Читать книгу «Маяк Чудес» онлайн полностью📖 — Нелли Мартовой — MyBook.
image






– А как же контракт? Разве он не должен гарантировать тебе равновесие и постоянную связь с потоком. Ты ведь для этого всю жизнь работаешь на организацию.

– Хотела бы я задать этот вопрос Магрину, – вздохнула мама. – Боюсь, настали времена, когда и контракт не дает стопроцентных гарантий.

– Значит, ты можешь его спокойно расторгнуть. Раз они его нарушили.

Аллегра внутри меня проснулась и радостно запела: «Ты же больше всего на свете хотела сделать маму свободной от контракта!»

– Какая теперь разница… Стоит ли вообще говорить о контракте, если я больше не чувствую себя скрапбукером?

Я задумалась.

– Мам, а у тебя всегда в альбоме был Скраповик?
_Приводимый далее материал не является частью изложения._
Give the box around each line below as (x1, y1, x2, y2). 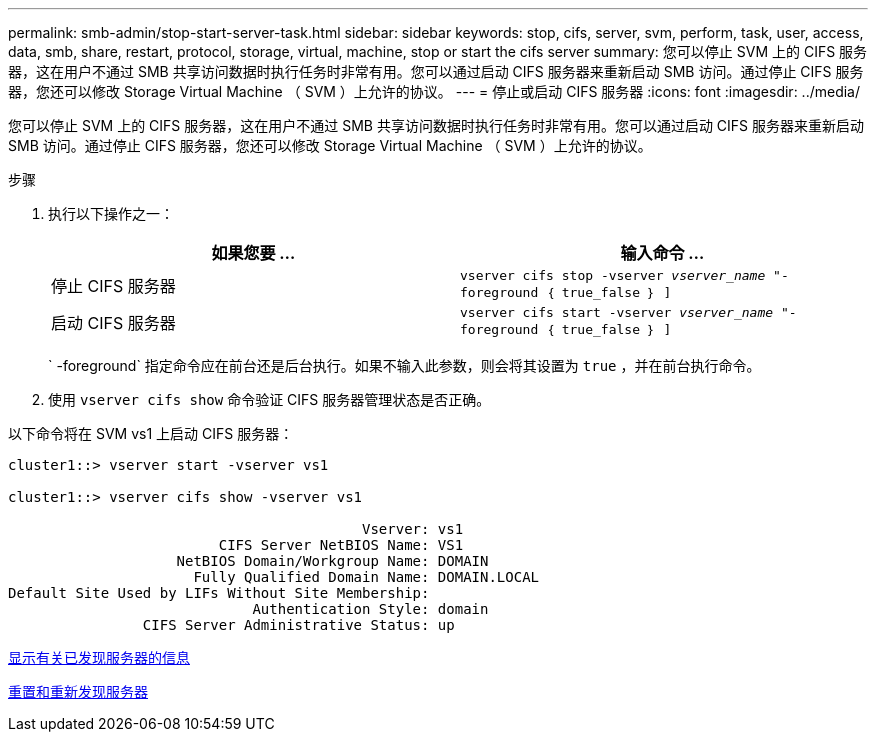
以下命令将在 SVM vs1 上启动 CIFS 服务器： (8, 425, 294, 442)
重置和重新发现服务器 (8, 683, 148, 700)
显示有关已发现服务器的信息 (8, 649, 190, 666)
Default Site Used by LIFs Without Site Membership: (8, 585, 430, 601)
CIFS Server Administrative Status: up (142, 617, 455, 633)
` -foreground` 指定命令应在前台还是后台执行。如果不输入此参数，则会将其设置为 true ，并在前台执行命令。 (48, 357, 761, 374)
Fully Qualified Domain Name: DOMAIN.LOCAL (193, 569, 540, 585)
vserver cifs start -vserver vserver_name (460, 305, 774, 320)
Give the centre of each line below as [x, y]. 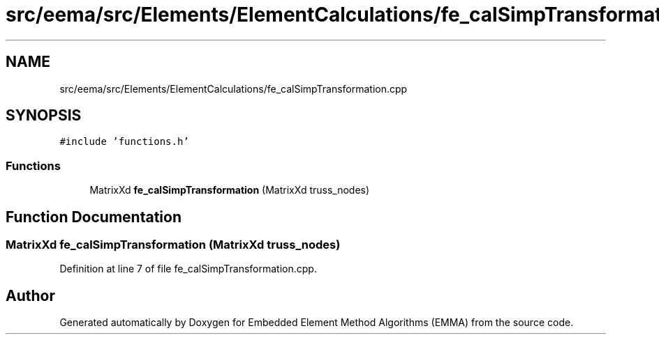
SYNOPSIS [44, 116]
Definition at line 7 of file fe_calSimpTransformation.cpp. [188, 269]
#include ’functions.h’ [124, 142]
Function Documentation [94, 217]
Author [30, 295]
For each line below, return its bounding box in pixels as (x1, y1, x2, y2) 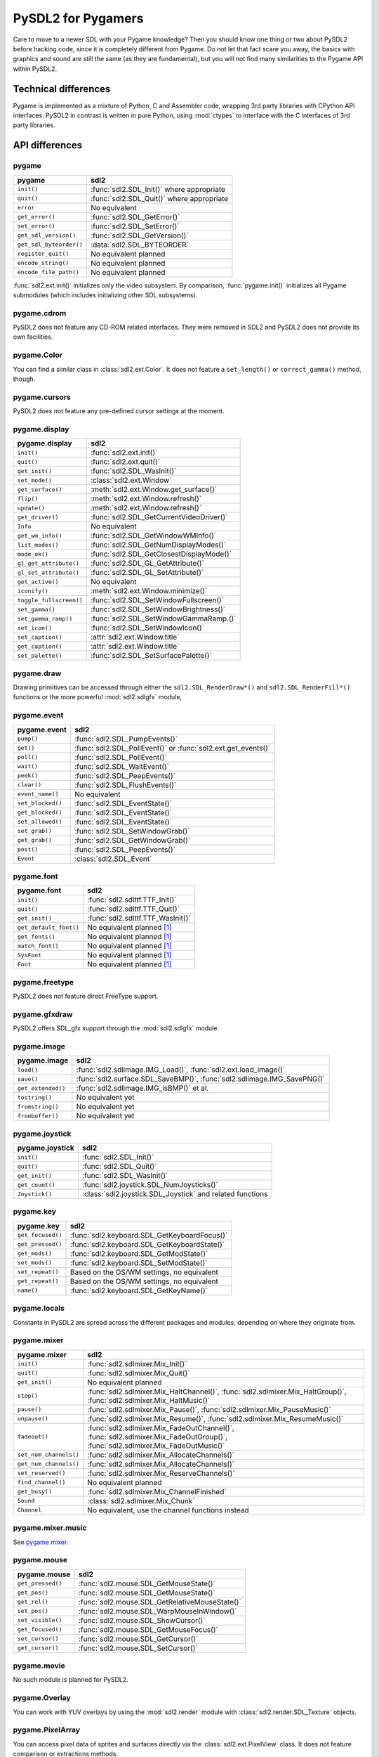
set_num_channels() (17, 1451, 80, 1458)
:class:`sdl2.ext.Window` (90, 475, 172, 485)
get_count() (17, 1181, 55, 1188)
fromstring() (17, 1103, 59, 1110)
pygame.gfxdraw (13, 1009, 73, 1019)
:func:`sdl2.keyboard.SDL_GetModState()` (69, 1248, 208, 1258)
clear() (17, 781, 42, 789)
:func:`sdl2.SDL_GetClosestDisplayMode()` (90, 549, 232, 559)
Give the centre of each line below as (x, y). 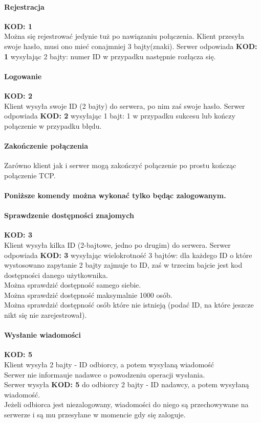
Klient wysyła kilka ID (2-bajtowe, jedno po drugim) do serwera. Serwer (117, 244)
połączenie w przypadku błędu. (53, 125)
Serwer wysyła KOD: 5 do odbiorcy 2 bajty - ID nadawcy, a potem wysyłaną (127, 384)
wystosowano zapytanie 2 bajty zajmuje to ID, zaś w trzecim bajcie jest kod (123, 265)
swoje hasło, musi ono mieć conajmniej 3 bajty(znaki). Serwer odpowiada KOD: (131, 46)
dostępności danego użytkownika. (56, 275)
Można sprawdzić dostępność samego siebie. (73, 285)
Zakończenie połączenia (46, 145)
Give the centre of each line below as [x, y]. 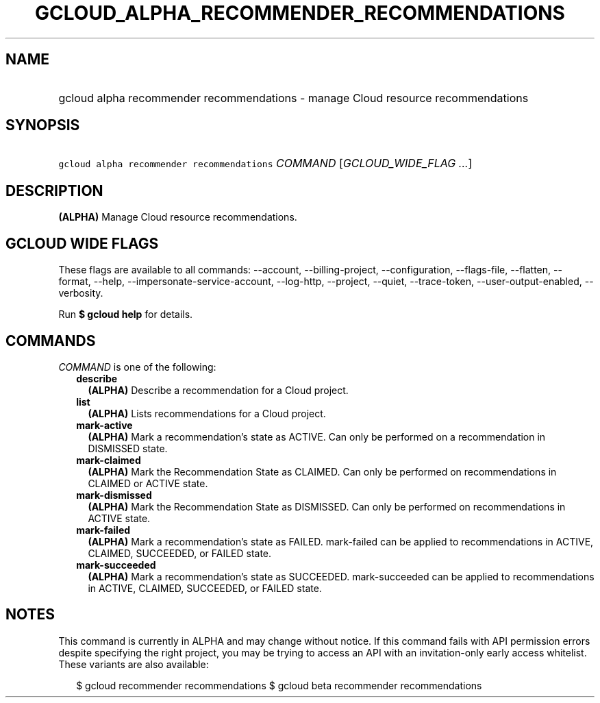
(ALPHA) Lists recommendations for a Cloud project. [207, 413]
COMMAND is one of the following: [137, 367]
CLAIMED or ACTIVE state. [148, 483]
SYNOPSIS [43, 125]
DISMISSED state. [128, 448]
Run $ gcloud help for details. [126, 314]
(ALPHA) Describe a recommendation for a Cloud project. [218, 390]
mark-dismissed [114, 495]
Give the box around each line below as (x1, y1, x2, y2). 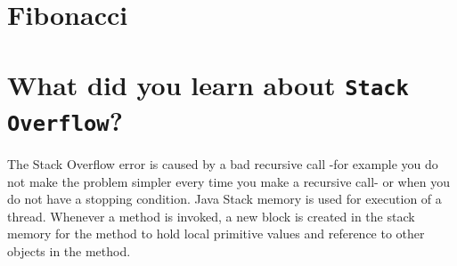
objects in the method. (7, 241, 131, 260)
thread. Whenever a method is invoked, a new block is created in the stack (7, 206, 415, 225)
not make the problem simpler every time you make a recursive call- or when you (7, 172, 450, 190)
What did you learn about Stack (7, 66, 409, 102)
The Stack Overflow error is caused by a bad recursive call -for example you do (7, 154, 438, 173)
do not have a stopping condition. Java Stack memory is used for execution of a (7, 189, 442, 208)
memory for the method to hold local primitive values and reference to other (7, 224, 425, 243)
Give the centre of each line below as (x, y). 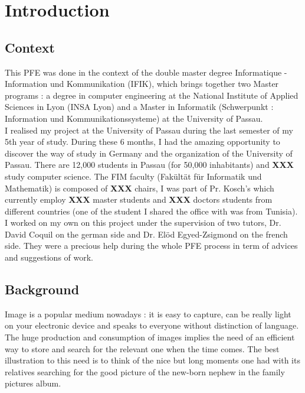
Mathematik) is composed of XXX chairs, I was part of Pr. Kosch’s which (140, 188)
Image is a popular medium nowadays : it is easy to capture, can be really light (148, 314)
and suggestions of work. (49, 257)
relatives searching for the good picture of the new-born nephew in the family (145, 371)
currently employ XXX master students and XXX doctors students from (139, 199)
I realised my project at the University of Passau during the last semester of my (149, 130)
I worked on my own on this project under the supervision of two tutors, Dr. (143, 223)
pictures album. (33, 383)
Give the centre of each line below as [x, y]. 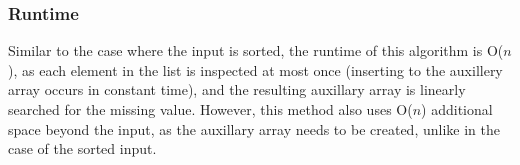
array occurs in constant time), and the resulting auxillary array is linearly [237, 89]
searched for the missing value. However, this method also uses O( [210, 109]
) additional [457, 109]
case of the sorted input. [82, 148]
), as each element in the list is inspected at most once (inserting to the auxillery [255, 69]
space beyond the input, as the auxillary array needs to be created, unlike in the [254, 128]
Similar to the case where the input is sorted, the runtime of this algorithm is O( [256, 50]
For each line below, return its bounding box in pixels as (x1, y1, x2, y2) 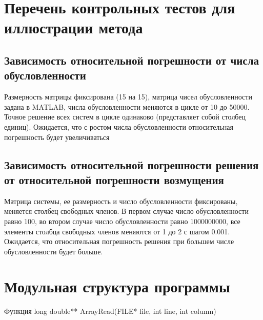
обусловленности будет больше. (4, 246, 103, 256)
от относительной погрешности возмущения (4, 171, 224, 187)
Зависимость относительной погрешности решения (4, 156, 259, 172)
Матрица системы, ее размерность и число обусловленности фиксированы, (4, 195, 238, 206)
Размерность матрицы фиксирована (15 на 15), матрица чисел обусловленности (4, 91, 252, 102)
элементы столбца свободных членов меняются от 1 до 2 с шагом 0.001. (4, 226, 230, 236)
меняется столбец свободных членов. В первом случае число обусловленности (4, 206, 249, 216)
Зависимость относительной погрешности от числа (4, 52, 259, 68)
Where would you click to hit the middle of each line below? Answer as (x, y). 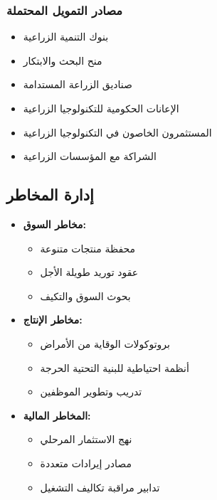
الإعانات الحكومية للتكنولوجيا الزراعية (101, 108)
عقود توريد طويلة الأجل (89, 272)
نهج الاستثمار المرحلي (86, 439)
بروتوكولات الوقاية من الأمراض (105, 343)
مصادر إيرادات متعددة (86, 463)
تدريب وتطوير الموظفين (91, 392)
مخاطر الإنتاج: (53, 320)
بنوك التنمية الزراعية (66, 37)
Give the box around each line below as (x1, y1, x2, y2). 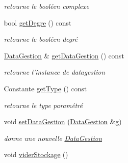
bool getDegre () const (4, 17, 72, 27)
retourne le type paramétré (4, 100, 83, 110)
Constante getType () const (4, 83, 87, 93)
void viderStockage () (4, 149, 68, 160)
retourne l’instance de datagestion (4, 67, 105, 77)
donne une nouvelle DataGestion (4, 133, 102, 143)
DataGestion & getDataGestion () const (4, 50, 125, 60)
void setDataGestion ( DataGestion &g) (4, 116, 122, 127)
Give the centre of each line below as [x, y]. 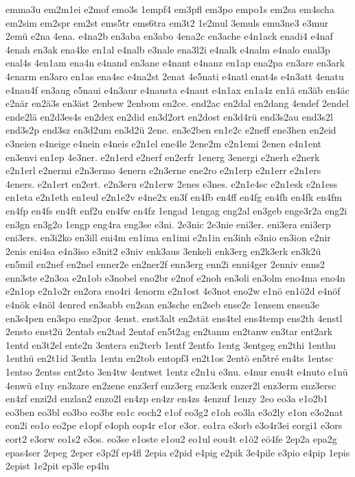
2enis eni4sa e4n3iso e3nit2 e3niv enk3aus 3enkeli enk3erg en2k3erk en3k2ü [163, 250]
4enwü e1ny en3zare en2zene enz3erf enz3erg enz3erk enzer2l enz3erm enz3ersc [171, 385]
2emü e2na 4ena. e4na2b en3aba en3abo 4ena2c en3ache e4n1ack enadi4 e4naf [169, 36]
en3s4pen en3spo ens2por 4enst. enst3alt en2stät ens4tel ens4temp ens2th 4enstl [174, 318]
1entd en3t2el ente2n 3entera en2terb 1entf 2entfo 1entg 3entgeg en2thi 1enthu [171, 344]
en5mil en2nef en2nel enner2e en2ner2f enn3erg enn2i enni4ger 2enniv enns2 [165, 264]
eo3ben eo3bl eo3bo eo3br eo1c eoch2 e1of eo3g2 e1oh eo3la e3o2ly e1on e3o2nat [174, 412]
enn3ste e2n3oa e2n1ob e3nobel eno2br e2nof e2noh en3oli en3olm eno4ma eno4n [175, 277]

С самого начала?

Мама молча кивнула.

– Может быть, если вернуть его назад…

Я не договорила, потому что поняла: мама уже думала об этом. Перед открыткой со Скраповиком лежала дорогая конфета в элегантной золотистой обертке. Больше всего на свете вредный клоун любил шоколадные конфеты. Впрочем, характер у него был такой противный, что мама старалась угощать его как можно реже, потому что это был единственный способ хоть как-то повлиять на него. Иногда я баловала его сама тайком – приклеивала на старые страницы альбома обертки от самых вкусных конфет. Все-таки мы с ним были в некотором роде друзьями.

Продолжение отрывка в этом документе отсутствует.